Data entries
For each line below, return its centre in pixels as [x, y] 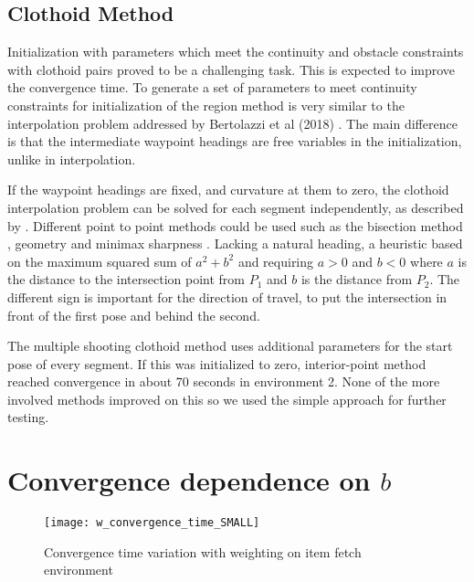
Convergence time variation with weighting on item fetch [203, 551]
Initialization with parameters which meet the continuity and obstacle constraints [236, 52]
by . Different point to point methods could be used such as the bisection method [235, 225]
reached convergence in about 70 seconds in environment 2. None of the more [224, 381]
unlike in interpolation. [72, 159]
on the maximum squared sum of [100, 261]
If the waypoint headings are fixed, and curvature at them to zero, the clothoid [228, 190]
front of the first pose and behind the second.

Work instructions
From the data above, copy each line that holds "with".

Response to this exercise
Convergence time variation with weighting on item fetch [203, 551]
Initialization with parameters which meet the continuity and obstacle constraints [236, 52]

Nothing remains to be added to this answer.